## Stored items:
------------

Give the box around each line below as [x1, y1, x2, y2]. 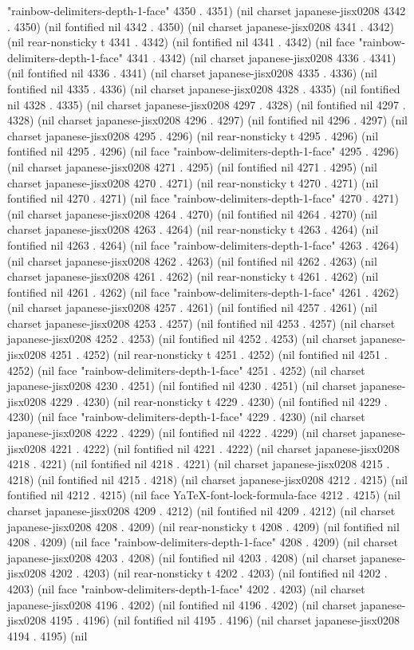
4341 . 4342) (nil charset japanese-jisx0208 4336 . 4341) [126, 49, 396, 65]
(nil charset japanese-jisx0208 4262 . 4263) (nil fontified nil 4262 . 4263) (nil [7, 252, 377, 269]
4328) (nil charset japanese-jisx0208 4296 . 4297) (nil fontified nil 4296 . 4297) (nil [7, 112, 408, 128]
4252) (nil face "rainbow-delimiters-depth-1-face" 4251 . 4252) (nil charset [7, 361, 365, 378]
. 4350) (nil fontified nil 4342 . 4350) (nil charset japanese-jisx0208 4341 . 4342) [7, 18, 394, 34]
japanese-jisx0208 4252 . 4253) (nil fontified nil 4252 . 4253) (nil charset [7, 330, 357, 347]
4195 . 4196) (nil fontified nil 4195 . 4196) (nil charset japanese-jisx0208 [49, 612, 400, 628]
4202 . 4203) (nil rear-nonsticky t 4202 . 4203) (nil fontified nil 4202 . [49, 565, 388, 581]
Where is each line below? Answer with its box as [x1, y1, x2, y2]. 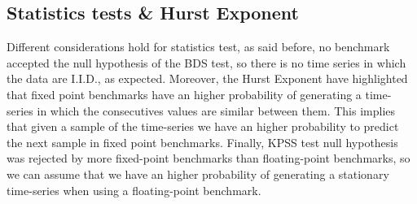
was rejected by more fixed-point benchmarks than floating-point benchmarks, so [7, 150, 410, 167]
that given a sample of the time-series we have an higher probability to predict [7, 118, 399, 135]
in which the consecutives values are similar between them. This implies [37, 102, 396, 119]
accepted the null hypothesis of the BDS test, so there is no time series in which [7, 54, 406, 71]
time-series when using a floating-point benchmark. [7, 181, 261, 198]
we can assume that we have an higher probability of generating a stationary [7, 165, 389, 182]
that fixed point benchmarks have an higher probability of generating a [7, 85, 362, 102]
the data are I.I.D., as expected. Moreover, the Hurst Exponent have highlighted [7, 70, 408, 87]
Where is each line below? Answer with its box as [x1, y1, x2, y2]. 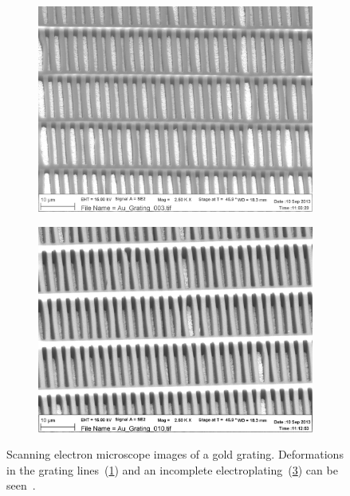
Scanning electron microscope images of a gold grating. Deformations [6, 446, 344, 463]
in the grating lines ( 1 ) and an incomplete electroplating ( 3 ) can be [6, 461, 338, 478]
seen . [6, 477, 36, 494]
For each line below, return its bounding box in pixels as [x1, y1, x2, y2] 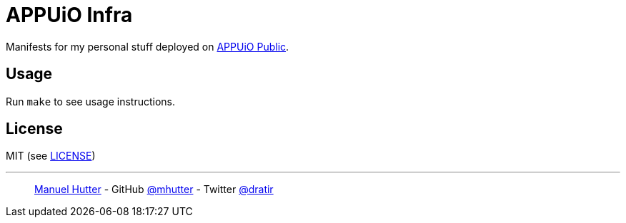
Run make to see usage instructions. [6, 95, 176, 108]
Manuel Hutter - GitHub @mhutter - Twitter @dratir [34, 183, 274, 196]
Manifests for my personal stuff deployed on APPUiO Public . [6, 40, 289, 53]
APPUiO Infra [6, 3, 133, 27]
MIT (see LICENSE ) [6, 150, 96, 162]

------------

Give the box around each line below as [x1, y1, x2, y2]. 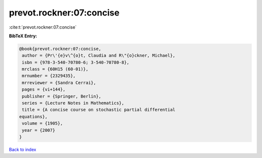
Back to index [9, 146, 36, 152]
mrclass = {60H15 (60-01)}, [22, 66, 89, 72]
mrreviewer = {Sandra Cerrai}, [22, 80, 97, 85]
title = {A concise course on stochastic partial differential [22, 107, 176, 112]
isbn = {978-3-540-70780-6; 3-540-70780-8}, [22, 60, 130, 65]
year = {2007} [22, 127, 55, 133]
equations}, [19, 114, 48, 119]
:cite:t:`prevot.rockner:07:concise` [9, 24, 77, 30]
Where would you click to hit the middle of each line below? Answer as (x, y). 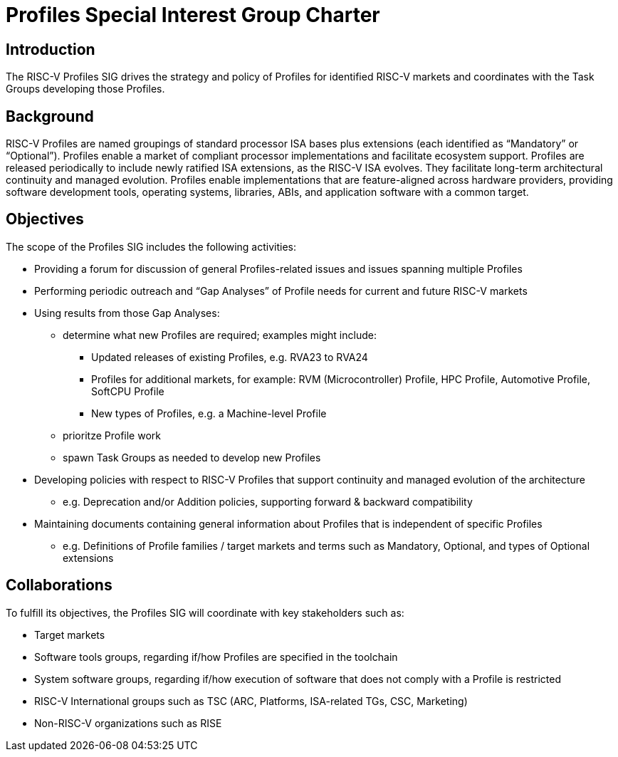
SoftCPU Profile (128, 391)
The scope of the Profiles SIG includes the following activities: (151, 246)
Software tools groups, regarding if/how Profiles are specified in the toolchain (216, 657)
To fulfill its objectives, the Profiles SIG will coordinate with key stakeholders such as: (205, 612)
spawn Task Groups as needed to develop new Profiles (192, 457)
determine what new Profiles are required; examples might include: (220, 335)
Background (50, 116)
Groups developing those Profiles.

------------

## WHAT IS REQUIRED:
Copy only this from above: the line containing "seen . [6, 477, 36, 494]", the line containing "MIT (see LICENSE ) [6, 150, 96, 162]", and all lines between, printed exactly. Leave out the pictures.

## EXERCISE SOLUTION:
seen . [6, 477, 36, 494]
For each line below, return its bounding box in pixels as [x1, y1, x2, y2] 
Run make to see usage instructions. [6, 95, 176, 108]
Manuel Hutter - GitHub @mhutter - Twitter @dratir [34, 183, 274, 196]
Manifests for my personal stuff deployed on APPUiO Public . [6, 40, 289, 53]
APPUiO Infra [6, 3, 133, 27]
MIT (see LICENSE ) [6, 150, 96, 162]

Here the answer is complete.